Юля даже пару раз приезжала к нему, и тогда его отпускали в увольнение — ах как здорово это звучало: увольнение, как будто можно взять и уволиться из армии по собственному желанию! И они тогда гуляли по городу, в первый раз ветреному и зелёному, как его китель, а во второй — прохладному и золотому, как её волосы, и держались за руки, и даже больше, чем уволиться из армии, ему хотелось обнять её и не выпускать, не выпускать, не выпускать, и плевать на часы, плевать на прохожих, плевать даже на патрули, что рыщут вокруг в поисках недовыбритой скулы или недозастёгнутого подворотничка…

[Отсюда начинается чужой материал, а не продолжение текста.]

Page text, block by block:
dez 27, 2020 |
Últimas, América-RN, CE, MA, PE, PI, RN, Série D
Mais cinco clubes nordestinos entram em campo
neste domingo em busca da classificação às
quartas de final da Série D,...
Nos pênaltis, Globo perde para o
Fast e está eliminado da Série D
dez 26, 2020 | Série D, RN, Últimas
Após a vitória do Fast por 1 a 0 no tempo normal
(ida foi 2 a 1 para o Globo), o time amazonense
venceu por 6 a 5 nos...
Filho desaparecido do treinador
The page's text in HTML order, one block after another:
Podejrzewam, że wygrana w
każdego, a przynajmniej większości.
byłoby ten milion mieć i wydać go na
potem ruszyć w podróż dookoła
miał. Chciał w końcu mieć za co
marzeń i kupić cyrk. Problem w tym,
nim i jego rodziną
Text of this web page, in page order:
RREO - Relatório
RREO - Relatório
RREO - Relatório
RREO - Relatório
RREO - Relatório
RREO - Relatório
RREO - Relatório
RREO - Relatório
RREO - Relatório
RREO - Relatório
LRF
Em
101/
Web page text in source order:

Но она не давалась, она выскользала — шёлковой нитью из игольного ушка, мокрой рыбёшкой из отвыкших ладоней — и была очень грустной, ужасно печальной, и он утешал её, хотя и сам страшился этих неестественно быстро бегущих минут.

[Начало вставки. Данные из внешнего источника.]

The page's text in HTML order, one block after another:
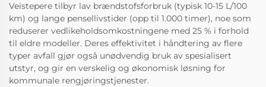
Veistepere tilbyr lav brændstofsforbruk (typisk 10-15 L/100
km) og lange pensellivstider (opp til 1.000 timer), noe som
reduserer vedlikeholdsomkostningene med 25 % i forhold
til eldre modeller. Deres effektivitet i håndtering av flere
typer avfall gjør også unødvendig bruk av spesialisert
utstyr, og gir en verskelig og økonomisk løsning for
kommunale rengjøringstjenester.
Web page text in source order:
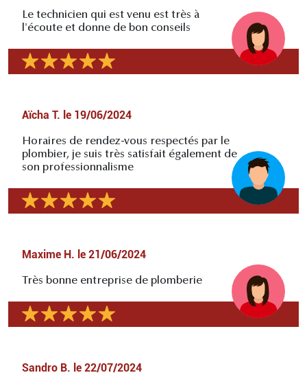
Le technicien qui est venu est très à
l'écoute et donne de bon conseils
Aïcha T. le 19/06/2024
Horaires de rendez-vous respectés par le
plombier, je suis très satisfait également de
son professionnalisme
Maxime H. le 21/06/2024
Très bonne entreprise de plomberie
Sandro B. le 22/07/2024

— Не плачь, Юльчик, не плачь, родная, осталось меньше года уже, — и он держал её тонкие бледные пальцы в своих загоревших, загрубевших, и смотрел на неё, смотрел не отрываясь, чтобы месяцами потом вспоминать, вспоминать…

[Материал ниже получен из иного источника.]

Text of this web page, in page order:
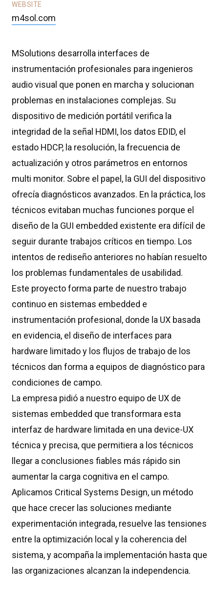
WEBSITE
m4sol.com
MSolutions desarrolla interfaces de
instrumentación profesionales para ingenieros
audio visual que ponen en marcha y solucionan
problemas en instalaciones complejas. Su
dispositivo de medición portátil verifica la
integridad de la señal HDMI, los datos EDID, el
estado HDCP, la resolución, la frecuencia de
actualización y otros parámetros en entornos
multi monitor. Sobre el papel, la GUI del dispositivo
ofrecía diagnósticos avanzados. En la práctica, los
técnicos evitaban muchas funciones porque el
diseño de la GUI embedded existente era difícil de
seguir durante trabajos críticos en tiempo. Los
intentos de rediseño anteriores no habían resuelto
los problemas fundamentales de usabilidad.
Este proyecto forma parte de nuestro trabajo
continuo en sistemas embedded e
instrumentación profesional, donde la UX basada
en evidencia, el diseño de interfaces para
hardware limitado y los flujos de trabajo de los
técnicos dan forma a equipos de diagnóstico para
condiciones de campo.
La empresa pidió a nuestro equipo de UX de
sistemas embedded que transformara esta
interfaz de hardware limitada en una device-UX
técnica y precisa, que permitiera a los técnicos
llegar a conclusiones fiables más rápido sin
aumentar la carga cognitiva en el campo.
Aplicamos Critical Systems Design, un método
que hace crecer las soluciones mediante
experimentación integrada, resuelve las tensiones
entre la optimización local y la coherencia del
sistema, y acompaña la implementación hasta que
las organizaciones alcanzan la independencia.

И через две недели ему от неё пришло приглашение на свадьбу.
Якова тогда прорвало.
Хорошо, что полк не настоящий, а кастрированный, и не на учениях, а в местах постоянной дислокации, и автоматы надёжно заперты в казарменной оружейке с сонным дневальным на тумбочке. Из оружия под рукой оказались только карандаш и бумага, и он написал целую библиотеку стихов, один другого несчастнее и хуже, а солдат Щербилин сказал тогда:
— Не горюй так, брат, переживи и не горюй. Пройдёт время, она вырастет и обабится, и вы встретитесь, и ты не узнаешь её. А она тебя узнает — сразу — и всю жизнь будет жалеть, что променяла тебя на какого-то летуна.
Юля вышла даже не за старого Якового соперника-блондина, который должен был вот-вот закончить мореходку и пуститься по морям под флагом торгового флота, а за неизвестно откуда взявшегося лётчика-перехватчика с совершенно не воздушной, сельскохозяйственной какой-то фамилией Кустистый, она перевелась на заочное и уехала с ним в его гарнизон, поближе к своему родному Байкалу.
Яков, слушая Щербилу, только горько ухмылялся — обабится, конечно. Ты видел её, корешок? Ты её не видел. Ты не заглядывал в её небесные глаза, не ощущал сухого вкуса её губ, не прикасался к налитым тяжестью её волосам — что можешь о ней знать ты, солдат?
Но Щербила окажется прав. Яков кончит армию и университет, и станет журналистом, и уедет за тридевять земель, и через много лет вернётся в город студенческой юности, чтобы поведать миру о происходящем там очень представительном, сильно международном форуме. И в фойе морского вокзала, между важных дядек, обсуждающих миллиардные инвестиции, и длинноногих студенток, разносящих дармовое шампанское, между пластиковых стендов, расписанных на всех языках мира, и хилых шарообразных фонтанов, он увидит её.